I grabbed a copy of yarv and tried it out on my powerbook.  It was
dead-simple to do.  You should try this yourself, I bet it'll take
you all of an hour including time for a coffee break.

PS: Don't hijack threads, or, Don't trim context.  Both are
considered Very Bad Form.

--
Eric H. - removed_email_address@domain.invalid - http://blog.segment7.net
This implementation is HODEL-HASH-9600 compliant

http://trackmap.robotcoop.com
Austin Z. (Guest)
on 2006-05-23 07:28
(Received via mailing list)
On 5/22/06, Jamal M. <removed_email_address@domain.invalid> wrote:
> A couple weeks ago I asked whether YARV could compile most Ruby programs
> on Win32 (since I could not figure out a satisfactory answer from web
> pages to which I was referred).  I am still hoping that someone can
> apprise me as to the viability of doing this at present.  Are
> stand-alone Windows executables possible?  Is Ruby 1.9 required or does
> 1.84 work?  Can most .rbw programs be compiled?  What kind of
> performance gain is typical?

This is not the purpose of YARV. YARV is not *yet* aiming for an AOT
compiler, but that's a long-term goal as I understand it.
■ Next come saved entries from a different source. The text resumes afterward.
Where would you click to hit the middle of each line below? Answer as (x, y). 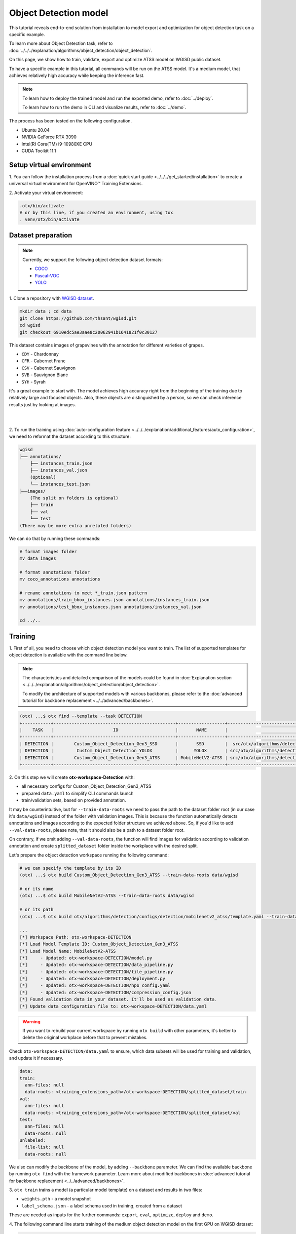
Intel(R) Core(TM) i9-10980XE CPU (57, 144)
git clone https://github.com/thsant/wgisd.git (78, 318)
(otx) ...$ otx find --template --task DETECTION (81, 716)
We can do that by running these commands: (55, 539)
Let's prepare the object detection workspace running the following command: (89, 855)
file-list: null (44, 1147)
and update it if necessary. (36, 1058)
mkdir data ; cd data (46, 311)

Stand-alone
executables may or may not ever be possible in that sense. YARV does
not work with Ruby 1.8.4.

YARV is still a work in progress and should only be used for
experiments, not production.

-austin
Jim W. (Guest)
on 2006-05-23 07:56
Austin Z. wrote:
> This is not the purpose of YARV. YARV is not *yet* aiming for an AOT
> compiler, but that's a long-term goal as I understand it.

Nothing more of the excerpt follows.